En 1286, Duccio est à nouveau payé par la municipalité de Sienne pour décorer des livres, une activité qu’il poursuit pendant au moins une autre décennie, tandis qu’en 1295, il fait partie d’une commission chargée de choisir l’emplacement de la Fonte d’Ovile, un important réservoir situé aux portes de Sienne et qui devait approvisionner la ville en eau. À partir de 1296, il s’absente de Sienne pendant quelques années, mais nous ne savons pas où il est allé : certains supposent qu’il a pu se rendre à Paris pendant cette période, bien qu’il n’y ait aucune certitude à ce sujet (pour beaucoup, en fait, il s’agit d’une hypothèse tout à fait invraisemblable). Quoi qu’il en soit, en 1302, Duccio réapparaît à Sienne, où il restera jusqu’à la fin de sa vie. En plus de recevoir encore diverses sanctions administratives, il est payé la même année pour une Majesté qui n’est pas parvenue jusqu’à nous. En 1308, Jacopo de’ Marescotti, Operaio del Duomo di Siena, lui commande ce qui est probablement considéré comme le plus grand chef-d’œuvre de Duccio, la Maestà pour le Duomo, aujourd’hui conservée au Museo dell’Opera del Duomo di Siena. Duccio acheva la Maestà en 1311 : le 9 juin de cette année-là, une procession solennelle l’accompagna jusqu’au maître-autel du Dôme. Duccio fut également actif dans les dernières années de sa vie : certains spécialistes lui attribuent la fresque de la Consegna del castello di Giuncarico, découverte dans les années 1980 dans la Sala del Mappamondo du Palazzo Pubblico de Sienne et datée de 1314, tandis qu’en 1316, il peignit la splendide Maestà du Dôme de Massa Marittima. L’artiste meurt probablement à Sienne en 1318 : en 1319, en effet, ses fils refusent son héritage, Duccio étant très endetté.
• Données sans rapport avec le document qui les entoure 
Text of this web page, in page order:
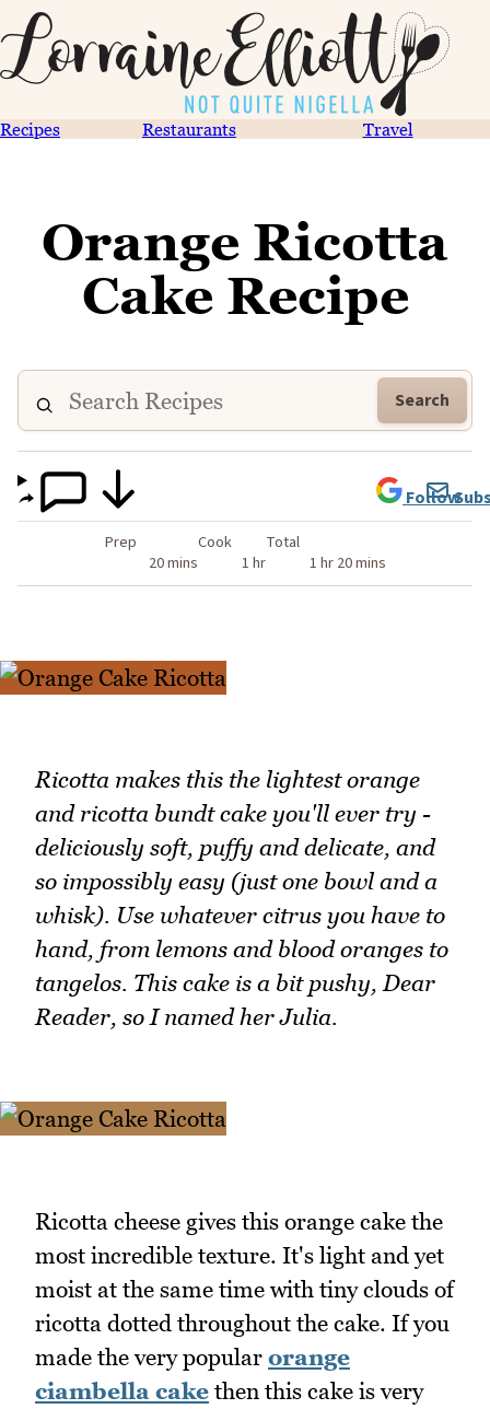
Recipes Restaurants Travel
Orange Ricotta
Cake Recipe
Search
Prep
20 mins
Cook
1 hr
Total
1 hr 20 mins
Follow
Ricotta makes this the lightest orange
and ricotta bundt cake you'll ever try -
deliciously soft, puffy and delicate, and
so impossibly easy (just one bowl and a
whisk). Use whatever citrus you have to
hand, from lemons and blood oranges to
tangelos. This cake is a bit pushy, Dear
Reader, so I named her Julia.
Ricotta cheese gives this orange cake the
most incredible texture. It's light and yet
moist at the same time with tiny clouds of
ricotta dotted throughout the cake. If you
made the very popular orange
ciambella cake then this cake is very
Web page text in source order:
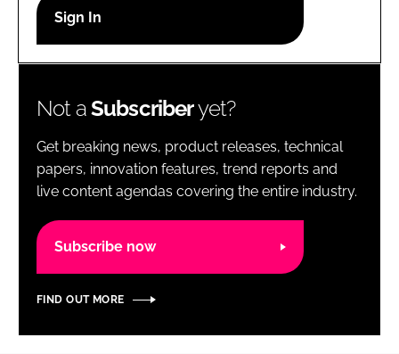
Password
Password
Remember me
Not aSubscriberyet?
Get breaking news, product releases, technical
papers, innovation features, trend reports and
live content agendas covering the entire industry.
Subscribe now
FIND OUT MORE
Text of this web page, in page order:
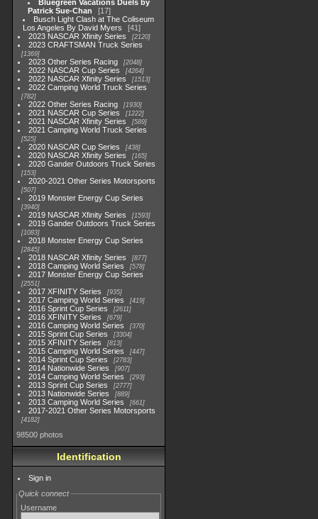
Bluegreen Vacations Duels by
Patrick Sue-Chan
17
Busch Light Clash at The Coliseum
Los Angeles By David Myers
41
2023 NASCAR Xfinity Series
2120
2023 CRAFTSMAN Truck Series
1369
2023 Other Series Racing 2048
2022 NASCAR Cup Series 4264
2022 NASCAR Xfinity Series 1513
2022 Camping World Truck Series
782
2022 Other Series Racing 1930
2021 NASCAR Cup Series 1222
2021 NASCAR Xfinity Series 589
2021 Camping World Truck Series
525
2020 NASCAR Cup Series 438
2020 NASCAR Xfinity Series 165
2020 Gander Outdoors Truck Series
153
2020-2021 Other Series Motorsports
507
2019 Monster Energy Cup Series
3940
2019 NASCAR Xfinity Series 1593
2019 Gander Outdoors Truck Series
1083
2018 Monster Energy Cup Series
2845
2018 NASCAR Xfinity Series 877
2018 Camping World Series 578
2017 Monster Energy Cup Series
2551
2017 XFINITY Series 935
2017 Camping World Series 419
2016 Sprint Cup Series 2611
2016 XFINITY Series 679
2016 Camping World Series 370
2015 Sprint Cup Series 3304
2015 XFINITY Series 813
2015 Camping World Series 447
2014 Sprint Cup Series 2783
2014 Nationwide Series 907
2014 Camping World Series 293
2013 Sprint Cup Series 2777
2013 Nationwide Series 889
2013 Camping World Series 661
2017-2021 Other Series Motorsports
4182
98500 photos
Identification
Sign in
Quick connect
Username
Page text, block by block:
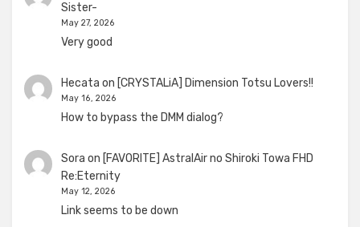
Sister-
May 27, 2026
Very good
Hecata on [CRYSTALiA] Dimension Totsu Lovers!!
May 16, 2026
How to bypass the DMM dialog?
Sora on [FAVORITE] AstralAir no Shiroki Towa FHD
Re:Eternity
May 12, 2026
Link seems to be down

Duccio di Buoninsegna, Madone de Crevole (1283-1284 ; tempera et or sur panneau, 89 x 60 cm ; Sienne, Museo dell'Opera del Duomo)
Duccio di Buoninsegna, Madone de Crevole (1283-1284 ; tempera et or sur panneau, 89 x 60 cm ; Sienne, Museo dell’Opera del Duomo)


Duccio di Buoninsegna, Vierge à l'enfant (vers 1300-1308 ; tempera et or sur panneau, 97 x 63 cm ; Pérouse, Galleria Nazionale dell'Umbria)
Duccio di Buoninsegna, Vierge à l’enfant (vers 1300-1308 ; tempera et or sur panneau, 97 x 63 cm ; Pérouse, Galleria Nazionale dell’Umbria)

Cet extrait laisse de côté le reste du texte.